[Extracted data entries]
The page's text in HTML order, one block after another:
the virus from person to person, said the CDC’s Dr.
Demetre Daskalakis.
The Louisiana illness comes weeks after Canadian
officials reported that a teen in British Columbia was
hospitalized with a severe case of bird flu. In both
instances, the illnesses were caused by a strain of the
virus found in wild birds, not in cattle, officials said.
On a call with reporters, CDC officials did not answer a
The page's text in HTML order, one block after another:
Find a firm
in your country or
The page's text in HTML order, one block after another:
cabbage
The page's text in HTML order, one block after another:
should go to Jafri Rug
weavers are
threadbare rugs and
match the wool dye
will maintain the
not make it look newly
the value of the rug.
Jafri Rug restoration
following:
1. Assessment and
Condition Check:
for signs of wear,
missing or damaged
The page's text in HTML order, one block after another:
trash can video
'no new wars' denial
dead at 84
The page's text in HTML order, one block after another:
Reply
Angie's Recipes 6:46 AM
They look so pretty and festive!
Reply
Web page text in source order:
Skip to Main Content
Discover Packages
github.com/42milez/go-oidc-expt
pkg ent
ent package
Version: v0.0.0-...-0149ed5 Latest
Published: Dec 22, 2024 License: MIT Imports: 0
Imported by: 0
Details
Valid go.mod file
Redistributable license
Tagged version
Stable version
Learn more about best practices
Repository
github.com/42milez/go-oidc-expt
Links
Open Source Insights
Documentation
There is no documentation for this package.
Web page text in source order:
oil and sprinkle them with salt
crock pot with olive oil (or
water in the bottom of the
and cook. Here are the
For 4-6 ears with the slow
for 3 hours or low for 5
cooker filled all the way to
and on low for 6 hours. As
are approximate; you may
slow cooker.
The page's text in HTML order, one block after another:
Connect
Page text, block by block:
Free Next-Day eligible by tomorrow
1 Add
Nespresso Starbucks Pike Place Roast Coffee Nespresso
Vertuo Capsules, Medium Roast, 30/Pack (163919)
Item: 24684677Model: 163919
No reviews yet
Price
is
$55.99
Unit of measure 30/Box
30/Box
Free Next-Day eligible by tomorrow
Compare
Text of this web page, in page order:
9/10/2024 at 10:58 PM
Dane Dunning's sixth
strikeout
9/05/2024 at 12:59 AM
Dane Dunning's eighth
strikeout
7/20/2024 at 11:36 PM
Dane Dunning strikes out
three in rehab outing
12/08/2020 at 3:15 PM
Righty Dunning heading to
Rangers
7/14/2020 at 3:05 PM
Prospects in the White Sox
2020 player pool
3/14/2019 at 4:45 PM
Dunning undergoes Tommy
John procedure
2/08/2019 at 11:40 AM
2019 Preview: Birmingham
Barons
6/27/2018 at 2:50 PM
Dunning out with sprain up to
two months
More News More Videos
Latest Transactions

## Exercise prompt
The lines above need to be restated word for word, all of them.

## Task result
The page's text in HTML order, one block after another:
the virus from person to person, said the CDC’s Dr.
Demetre Daskalakis.
The Louisiana illness comes weeks after Canadian
officials reported that a teen in British Columbia was
hospitalized with a severe case of bird flu. In both
instances, the illnesses were caused by a strain of the
virus found in wild birds, not in cattle, officials said.
On a call with reporters, CDC officials did not answer a
The page's text in HTML order, one block after another:
Find a firm
in your country or
The page's text in HTML order, one block after another:
cabbage
The page's text in HTML order, one block after another:
should go to Jafri Rug
weavers are
threadbare rugs and
match the wool dye
will maintain the
not make it look newly
the value of the rug.
Jafri Rug restoration
following:
1. Assessment and
Condition Check:
for signs of wear,
missing or damaged
The page's text in HTML order, one block after another:
trash can video
'no new wars' denial
dead at 84
The page's text in HTML order, one block after another:
Reply
Angie's Recipes 6:46 AM
They look so pretty and festive!
Reply
Web page text in source order:
Skip to Main Content
Discover Packages
github.com/42milez/go-oidc-expt
pkg ent
ent package
Version: v0.0.0-...-0149ed5 Latest
Published: Dec 22, 2024 License: MIT Imports: 0
Imported by: 0
Details
Valid go.mod file
Redistributable license
Tagged version
Stable version
Learn more about best practices
Repository
github.com/42milez/go-oidc-expt
Links
Open Source Insights
Documentation
There is no documentation for this package.
Web page text in source order:
oil and sprinkle them with salt
crock pot with olive oil (or
water in the bottom of the
and cook. Here are the
For 4-6 ears with the slow
for 3 hours or low for 5
cooker filled all the way to
and on low for 6 hours. As
are approximate; you may
slow cooker.
The page's text in HTML order, one block after another:
Connect
Page text, block by block:
Free Next-Day eligible by tomorrow
1 Add
Nespresso Starbucks Pike Place Roast Coffee Nespresso
Vertuo Capsules, Medium Roast, 30/Pack (163919)
Item: 24684677Model: 163919
No reviews yet
Price
is
$55.99
Unit of measure 30/Box
30/Box
Free Next-Day eligible by tomorrow
Compare
Text of this web page, in page order:
9/10/2024 at 10:58 PM
Dane Dunning's sixth
strikeout
9/05/2024 at 12:59 AM
Dane Dunning's eighth
strikeout
7/20/2024 at 11:36 PM
Dane Dunning strikes out
three in rehab outing
12/08/2020 at 3:15 PM
Righty Dunning heading to
Rangers
7/14/2020 at 3:05 PM
Prospects in the White Sox
2020 player pool
3/14/2019 at 4:45 PM
Dunning undergoes Tommy
John procedure
2/08/2019 at 11:40 AM
2019 Preview: Birmingham
Barons
6/27/2018 at 2:50 PM
Dunning out with sprain up to
two months
More News More Videos
Latest Transactions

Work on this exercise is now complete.